Read The Devil Knows You're Dead: A MATTHEW SCUDDER CRIME NOVEL Page 21


  It reminded me of the poem at the base of the statue in DeWitt Clinton Park. I didn’t know the author, but there was a title index and I found it that way. The author was John McCrae, and the lines on the monument were from the third and final stanza. Here’s the complete poem:

  In Flanders fields, the poppies blow

  Between the crosses, row on row

  That mark our place; and in the sky

  The larks, still bravely singing, fly

  Scarce heard amid the guns below.

  We are the Dead. Short days ago

  We lived, felt dawn, saw sunset glow,

  Loved and were loved; and now we lie

  In Flanders fields.

  Take up our quarrel with the foe!

  To you, from failing hands, we throw

  The torch. Be yours to hold it high!

  If ye break faith with us who die

  We shall not sleep, though poppies grow

  In Flanders fields.

  I was all set to copy it down when I thought to look inside the front cover. For five dollars I could own it. I paid for it and my coffee and went home.

  It was close to ten-thirty when I got to Paris Green. Elaine was at the bar drinking a Perrier. I apologized for being late and she said she’d made good use of the time, that she’d spent it flirting with Gary. Gary, Paris Green’s bartender, had announced at the beginning of the summer that he was through hiding from the world; he had accordingly shaved the great oriole’s nest of a beard he’d worn as long as I’d known him.

  Now he was growing it back. “Time to hide,” he explained. “Lot to be said for hiding.”

  We went to our table and ordered, the large garden salad for her, fish for me. She assured me I would have hated every minute of the lecture. “I hated it,” she said, “and I was interested in the subject.”

  I had the book with me, and back at her place I found the poem again and read it to her.

  “That’s why I was late,” I said.

  “You were busy grabbing the torch?”

  “I walked a few blocks out of my way,” I said. “To Clinton Park, where the last three lines are carved at the base of a war memorial. Except they got it wrong.”

  “What do you mean?”

  “They misquoted it.” I got out my notebook. “Here’s how they’ve got it on the monument. ‘If ye break faith / With those who died / We shall not sleep / Though poppies grow / On Flanders fields.’ ”

  “Isn’t that what you just read me?”

  “Not quite. Somebody changed ‘us’ to ‘those’ and ‘die’ to ‘died.’ And ‘in’ to ‘on.’ They used eighteen words from the poem and got three of them wrong. And they left off the author’s name.”

  “Maybe he insisted on it, like a disenchanted screenwriter taking his name off a movie.”

  “I don’t think he was in a position to insist on anything. I think he finished the war beneath the poppies.”

  “But his words live on. That’s what I keep forgetting to ask you. Something you said a few days ago about Lisa Holtzmann.”

  “What about her?”

  “Something about a cleaner, greener maiden, but that can’t be right.”

  “ ‘I’ve a neater, sweeter maiden in a cleaner, greener land.’ ”

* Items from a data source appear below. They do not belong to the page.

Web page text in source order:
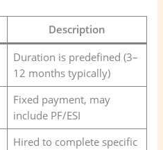
Description
Duration is predefined (3–
12 months typically)
Fixed payment, may
include PF/ESI
Hired to complete specific
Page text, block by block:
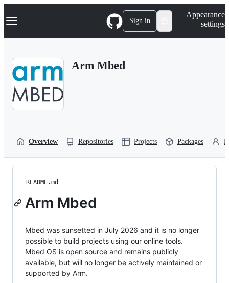
k
p
Navigation Menu Sign in
Appearance
settings
Arm Mbed
Overview Repositories Projects Packages
README.md
Arm Mbed
Mbed was sunsetted in July 2026 and it is no longer
possible to build projects using our online tools.
Mbed OS is open source and remains publicly
available, but will no longer be actively maintained or
supported by Arm.
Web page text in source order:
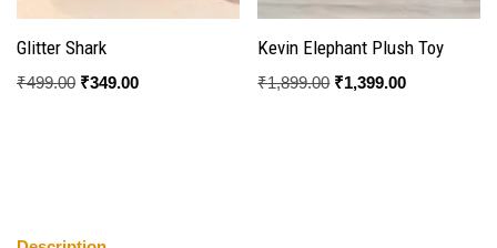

  “That’s it, and it’s been driving me crazy. I know the line, but where do I know it from?”

  “It’s Kipling,” I said. “ ‘The Road to Mandalay.’ ”

  “Oh, of course. And that explains why I know it. You sing it in the shower.”

  “What do you say we keep that to ourselves?”

  “I had no idea who wrote it. I thought it must be the title song from a Bob Hope­Bing Crosby movie. Wasn’t there a movie called that, or am I nuts?”

  “Or (C) Both of the above.”

  “Nice. Kipling, huh? What do you think, are you in the mood for a little Kipling?”

  “Sure,” I said. “Let’s kipple.”

  AFTERWARD she said, “Wow. I’d have to say we haven’t lost our touch. You know something, you old bear? I love you.”

  “I love you.”

  “You didn’t talk with T J, did you? I hope Julia’s not teaching him how to dress for success.”

  “He’ll be all right.”

  “How did you know the inscription was off?”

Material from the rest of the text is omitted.